Citation: Bulletin of the American Meteorological Society 104, 9; 10.1175/BAMS-D-22-0188.1

Assessing post-fire debris-flow hazards

The threat to life and property downstream from burned areas increases as the likelihood and volume of PFDFs increases; larger volume PFDFs can inundate greater areas (Scheidl and Rickenmann 2010; Barnhart et al. 2021). PFDFs vary in magnitude and impacts, from those with negligible or minimal impacts to catastrophic events (Fig. 1). Rainfall intensity–duration thresholds are commonly used following wildfire to assess the potential for PFDFs in response to design or forecast rainstorms (NOAA-USGS Debris Flow Task Force 2005; Cannon et al. 2008). The M1 likelihood model proposed by Staley et al. (2017) provides estimates of PFDF likelihood at the small watershed (∼a few square kilometers) scale; referred to herein as “basins.” PFDF likelihood is based on the fraction of the basin area with slopes ≥ 23° with moderate or high soil burn severity (MH23) (Parson et al. 2010; Fig. A1 in the appendix), the basin-average difference normalized burn ratio (dNBR), a soil erodibility factor (KF), and the peak 15-min basin-average rainfall accumulated depth (R15) in millimeters.
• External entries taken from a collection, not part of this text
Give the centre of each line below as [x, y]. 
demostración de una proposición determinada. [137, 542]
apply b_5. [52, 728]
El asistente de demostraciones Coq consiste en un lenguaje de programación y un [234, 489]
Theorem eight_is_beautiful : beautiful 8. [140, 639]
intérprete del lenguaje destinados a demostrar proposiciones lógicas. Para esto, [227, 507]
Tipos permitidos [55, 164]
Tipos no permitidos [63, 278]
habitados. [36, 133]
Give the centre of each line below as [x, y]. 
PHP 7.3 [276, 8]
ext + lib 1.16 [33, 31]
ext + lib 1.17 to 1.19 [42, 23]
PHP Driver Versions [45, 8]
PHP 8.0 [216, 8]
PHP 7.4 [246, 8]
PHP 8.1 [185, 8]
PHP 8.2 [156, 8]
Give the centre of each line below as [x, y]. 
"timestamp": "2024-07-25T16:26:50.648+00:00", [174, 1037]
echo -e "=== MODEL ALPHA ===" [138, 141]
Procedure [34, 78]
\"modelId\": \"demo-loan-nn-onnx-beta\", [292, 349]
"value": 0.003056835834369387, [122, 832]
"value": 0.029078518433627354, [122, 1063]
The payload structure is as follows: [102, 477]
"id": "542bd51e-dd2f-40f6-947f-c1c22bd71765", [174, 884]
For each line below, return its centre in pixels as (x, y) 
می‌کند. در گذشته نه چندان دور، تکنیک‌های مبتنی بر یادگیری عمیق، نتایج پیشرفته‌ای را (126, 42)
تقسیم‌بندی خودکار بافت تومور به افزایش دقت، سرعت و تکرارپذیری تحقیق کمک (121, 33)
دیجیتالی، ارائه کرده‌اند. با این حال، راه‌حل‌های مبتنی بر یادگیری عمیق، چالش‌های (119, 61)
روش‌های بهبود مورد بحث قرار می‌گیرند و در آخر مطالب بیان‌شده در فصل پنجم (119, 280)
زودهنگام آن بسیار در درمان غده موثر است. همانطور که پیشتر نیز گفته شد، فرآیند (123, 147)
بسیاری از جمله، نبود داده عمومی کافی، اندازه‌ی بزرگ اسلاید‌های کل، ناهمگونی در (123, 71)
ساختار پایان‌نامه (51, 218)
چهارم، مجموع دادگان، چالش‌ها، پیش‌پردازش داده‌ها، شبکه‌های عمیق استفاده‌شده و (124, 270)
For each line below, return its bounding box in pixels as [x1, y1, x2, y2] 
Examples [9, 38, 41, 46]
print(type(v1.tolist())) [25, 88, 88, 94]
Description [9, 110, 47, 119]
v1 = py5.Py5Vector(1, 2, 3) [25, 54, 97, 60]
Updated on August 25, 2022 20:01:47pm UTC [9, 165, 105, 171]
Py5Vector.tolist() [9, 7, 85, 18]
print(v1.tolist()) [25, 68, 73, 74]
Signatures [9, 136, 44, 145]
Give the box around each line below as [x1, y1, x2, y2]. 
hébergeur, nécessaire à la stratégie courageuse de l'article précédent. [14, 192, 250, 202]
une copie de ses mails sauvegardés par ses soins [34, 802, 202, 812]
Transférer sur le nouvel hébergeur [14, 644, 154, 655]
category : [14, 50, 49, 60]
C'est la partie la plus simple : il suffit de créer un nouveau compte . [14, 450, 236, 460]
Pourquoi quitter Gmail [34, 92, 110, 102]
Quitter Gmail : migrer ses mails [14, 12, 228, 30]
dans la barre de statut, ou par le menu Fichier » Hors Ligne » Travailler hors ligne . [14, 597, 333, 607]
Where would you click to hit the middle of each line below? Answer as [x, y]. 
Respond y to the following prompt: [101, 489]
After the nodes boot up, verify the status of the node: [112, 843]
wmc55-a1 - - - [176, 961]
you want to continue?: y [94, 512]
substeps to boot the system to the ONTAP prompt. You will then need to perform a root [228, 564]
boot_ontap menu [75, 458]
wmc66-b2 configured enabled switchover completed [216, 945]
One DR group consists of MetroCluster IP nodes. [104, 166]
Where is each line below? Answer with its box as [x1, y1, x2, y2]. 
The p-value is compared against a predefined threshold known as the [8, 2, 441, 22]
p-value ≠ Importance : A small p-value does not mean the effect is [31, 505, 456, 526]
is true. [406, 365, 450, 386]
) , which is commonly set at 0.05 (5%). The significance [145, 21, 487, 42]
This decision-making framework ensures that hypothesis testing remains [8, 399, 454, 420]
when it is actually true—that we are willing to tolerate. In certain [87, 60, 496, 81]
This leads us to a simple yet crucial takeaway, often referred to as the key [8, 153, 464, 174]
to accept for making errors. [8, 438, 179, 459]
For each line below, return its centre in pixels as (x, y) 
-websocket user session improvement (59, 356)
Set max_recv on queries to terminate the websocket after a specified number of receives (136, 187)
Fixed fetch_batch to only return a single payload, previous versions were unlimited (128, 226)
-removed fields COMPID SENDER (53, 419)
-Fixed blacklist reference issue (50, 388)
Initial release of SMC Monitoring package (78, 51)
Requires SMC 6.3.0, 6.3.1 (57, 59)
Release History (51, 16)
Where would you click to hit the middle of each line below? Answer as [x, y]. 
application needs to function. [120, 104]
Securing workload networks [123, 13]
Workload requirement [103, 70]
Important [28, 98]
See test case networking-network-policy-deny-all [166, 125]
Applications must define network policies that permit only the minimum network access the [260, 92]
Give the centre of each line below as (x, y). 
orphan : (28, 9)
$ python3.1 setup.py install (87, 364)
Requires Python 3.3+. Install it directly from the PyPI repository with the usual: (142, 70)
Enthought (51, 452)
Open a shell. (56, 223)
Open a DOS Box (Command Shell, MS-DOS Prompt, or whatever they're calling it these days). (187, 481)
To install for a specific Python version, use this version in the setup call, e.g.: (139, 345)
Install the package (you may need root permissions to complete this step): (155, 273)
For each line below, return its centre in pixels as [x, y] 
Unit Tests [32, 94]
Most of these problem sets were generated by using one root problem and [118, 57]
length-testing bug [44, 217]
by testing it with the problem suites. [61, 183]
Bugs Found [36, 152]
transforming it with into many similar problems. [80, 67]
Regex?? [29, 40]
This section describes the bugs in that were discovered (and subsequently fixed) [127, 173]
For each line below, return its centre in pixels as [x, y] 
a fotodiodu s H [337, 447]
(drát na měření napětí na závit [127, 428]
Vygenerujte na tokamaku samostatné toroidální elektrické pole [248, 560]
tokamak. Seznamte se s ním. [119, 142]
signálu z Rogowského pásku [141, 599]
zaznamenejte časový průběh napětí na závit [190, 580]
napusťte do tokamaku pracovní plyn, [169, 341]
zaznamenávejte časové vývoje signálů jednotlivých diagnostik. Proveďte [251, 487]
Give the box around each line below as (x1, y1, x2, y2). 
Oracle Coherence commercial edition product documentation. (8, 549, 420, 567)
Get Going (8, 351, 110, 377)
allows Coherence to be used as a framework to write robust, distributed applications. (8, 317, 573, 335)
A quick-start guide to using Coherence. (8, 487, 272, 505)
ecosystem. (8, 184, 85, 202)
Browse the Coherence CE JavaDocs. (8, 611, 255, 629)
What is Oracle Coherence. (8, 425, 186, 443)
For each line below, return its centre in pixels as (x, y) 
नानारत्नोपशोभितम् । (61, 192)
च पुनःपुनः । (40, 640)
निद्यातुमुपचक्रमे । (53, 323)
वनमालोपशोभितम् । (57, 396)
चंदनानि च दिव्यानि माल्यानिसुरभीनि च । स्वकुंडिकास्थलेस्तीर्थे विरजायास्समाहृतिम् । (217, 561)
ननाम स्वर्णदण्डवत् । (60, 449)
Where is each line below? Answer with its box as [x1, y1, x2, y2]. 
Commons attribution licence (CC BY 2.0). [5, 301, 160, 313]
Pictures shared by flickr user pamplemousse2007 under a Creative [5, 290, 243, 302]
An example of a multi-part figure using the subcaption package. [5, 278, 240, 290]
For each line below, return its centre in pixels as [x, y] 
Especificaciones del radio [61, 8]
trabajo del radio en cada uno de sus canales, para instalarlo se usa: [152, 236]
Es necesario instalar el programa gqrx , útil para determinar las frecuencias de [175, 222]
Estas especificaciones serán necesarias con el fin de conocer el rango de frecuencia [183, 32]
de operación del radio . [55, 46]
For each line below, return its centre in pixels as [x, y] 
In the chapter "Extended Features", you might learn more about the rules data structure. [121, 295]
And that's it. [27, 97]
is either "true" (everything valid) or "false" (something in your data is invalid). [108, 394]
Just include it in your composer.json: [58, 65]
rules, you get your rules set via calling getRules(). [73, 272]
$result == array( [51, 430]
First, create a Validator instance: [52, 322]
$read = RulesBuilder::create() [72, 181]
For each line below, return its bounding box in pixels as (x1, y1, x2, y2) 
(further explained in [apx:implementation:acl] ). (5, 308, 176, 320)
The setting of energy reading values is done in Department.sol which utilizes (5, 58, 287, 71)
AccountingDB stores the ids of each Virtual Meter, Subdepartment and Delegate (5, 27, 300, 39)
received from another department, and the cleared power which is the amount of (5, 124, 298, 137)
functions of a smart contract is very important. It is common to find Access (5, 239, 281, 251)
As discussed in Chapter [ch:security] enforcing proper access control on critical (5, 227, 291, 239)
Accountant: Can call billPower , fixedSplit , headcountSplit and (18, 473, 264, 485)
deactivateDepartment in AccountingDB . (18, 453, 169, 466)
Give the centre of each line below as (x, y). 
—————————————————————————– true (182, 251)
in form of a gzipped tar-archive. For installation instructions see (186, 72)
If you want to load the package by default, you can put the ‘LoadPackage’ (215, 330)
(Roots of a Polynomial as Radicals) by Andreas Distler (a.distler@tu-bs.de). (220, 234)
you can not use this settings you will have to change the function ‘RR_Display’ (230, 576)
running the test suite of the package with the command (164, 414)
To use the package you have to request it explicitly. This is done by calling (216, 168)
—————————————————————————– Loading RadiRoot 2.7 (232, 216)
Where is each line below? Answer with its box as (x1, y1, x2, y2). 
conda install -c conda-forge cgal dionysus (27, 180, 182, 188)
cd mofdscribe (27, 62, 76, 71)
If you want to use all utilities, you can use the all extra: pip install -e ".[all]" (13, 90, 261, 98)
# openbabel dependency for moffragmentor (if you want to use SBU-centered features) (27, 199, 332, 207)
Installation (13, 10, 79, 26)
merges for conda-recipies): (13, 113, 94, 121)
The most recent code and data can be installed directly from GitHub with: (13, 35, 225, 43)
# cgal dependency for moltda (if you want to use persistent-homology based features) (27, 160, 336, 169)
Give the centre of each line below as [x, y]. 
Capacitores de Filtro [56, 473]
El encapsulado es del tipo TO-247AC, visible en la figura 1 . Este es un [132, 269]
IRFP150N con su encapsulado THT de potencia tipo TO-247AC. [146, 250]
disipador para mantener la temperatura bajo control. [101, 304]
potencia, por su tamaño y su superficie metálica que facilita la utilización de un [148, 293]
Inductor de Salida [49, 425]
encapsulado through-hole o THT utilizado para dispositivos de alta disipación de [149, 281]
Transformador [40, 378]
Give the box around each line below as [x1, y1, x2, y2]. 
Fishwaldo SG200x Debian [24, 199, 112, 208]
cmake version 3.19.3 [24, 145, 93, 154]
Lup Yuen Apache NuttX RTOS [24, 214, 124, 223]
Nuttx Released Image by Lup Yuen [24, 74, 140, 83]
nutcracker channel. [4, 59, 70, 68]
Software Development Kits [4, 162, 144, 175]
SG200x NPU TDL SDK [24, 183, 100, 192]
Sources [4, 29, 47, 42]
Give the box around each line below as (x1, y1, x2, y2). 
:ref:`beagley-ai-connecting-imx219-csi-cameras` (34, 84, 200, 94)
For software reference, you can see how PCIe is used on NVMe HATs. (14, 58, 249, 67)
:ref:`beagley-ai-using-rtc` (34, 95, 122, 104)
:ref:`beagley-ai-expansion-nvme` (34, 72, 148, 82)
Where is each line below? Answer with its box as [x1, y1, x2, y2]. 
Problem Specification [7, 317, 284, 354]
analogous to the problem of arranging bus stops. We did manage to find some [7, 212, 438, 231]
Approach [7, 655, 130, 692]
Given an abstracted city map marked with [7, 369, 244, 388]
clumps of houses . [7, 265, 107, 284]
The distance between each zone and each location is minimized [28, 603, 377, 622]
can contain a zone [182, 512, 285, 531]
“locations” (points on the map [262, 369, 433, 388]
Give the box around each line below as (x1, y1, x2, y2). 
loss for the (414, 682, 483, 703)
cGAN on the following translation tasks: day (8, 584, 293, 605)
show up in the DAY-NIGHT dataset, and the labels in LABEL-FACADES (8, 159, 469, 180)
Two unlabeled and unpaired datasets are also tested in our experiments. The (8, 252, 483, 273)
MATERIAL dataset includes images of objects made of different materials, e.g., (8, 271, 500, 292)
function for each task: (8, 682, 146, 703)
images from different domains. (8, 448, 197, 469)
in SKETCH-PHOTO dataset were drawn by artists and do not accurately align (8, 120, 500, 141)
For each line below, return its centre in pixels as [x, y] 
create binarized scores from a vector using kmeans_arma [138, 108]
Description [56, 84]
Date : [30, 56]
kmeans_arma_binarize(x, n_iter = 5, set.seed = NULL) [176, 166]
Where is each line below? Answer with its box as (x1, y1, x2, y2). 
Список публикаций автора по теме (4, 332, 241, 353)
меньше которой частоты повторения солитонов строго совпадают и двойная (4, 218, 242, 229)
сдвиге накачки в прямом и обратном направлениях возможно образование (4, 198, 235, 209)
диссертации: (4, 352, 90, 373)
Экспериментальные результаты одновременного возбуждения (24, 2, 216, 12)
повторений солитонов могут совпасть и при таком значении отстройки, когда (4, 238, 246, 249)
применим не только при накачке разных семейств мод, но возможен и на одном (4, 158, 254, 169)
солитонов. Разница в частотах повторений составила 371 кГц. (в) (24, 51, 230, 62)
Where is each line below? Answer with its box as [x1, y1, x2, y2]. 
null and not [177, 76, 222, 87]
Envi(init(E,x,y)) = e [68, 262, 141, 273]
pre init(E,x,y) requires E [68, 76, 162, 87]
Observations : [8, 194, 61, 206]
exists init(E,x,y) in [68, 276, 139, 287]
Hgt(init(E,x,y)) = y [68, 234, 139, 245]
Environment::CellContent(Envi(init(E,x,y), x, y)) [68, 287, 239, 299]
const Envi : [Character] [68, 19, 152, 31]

Basins are more likely to produce debris flows as MH23, dNBR, KF, or R15 increase. Therefore, even in the absence of a spatially variable rainfall field, PFDF likelihood varies throughout a burned area due to spatial variations in topography, burn severity, and soil erodibility. Accounting for anticipated spatial variations in rainfall intensity, however, would be particularly important because the model is more sensitive to changes in R15 relative to the other three input variables (Staley et al. 2017). Using the M1 likelihood model, a rainfall threshold can be defined for each basin in a burn area based on the R15 required for PFDF likelihood to exceed 50% (Staley et al. 2017).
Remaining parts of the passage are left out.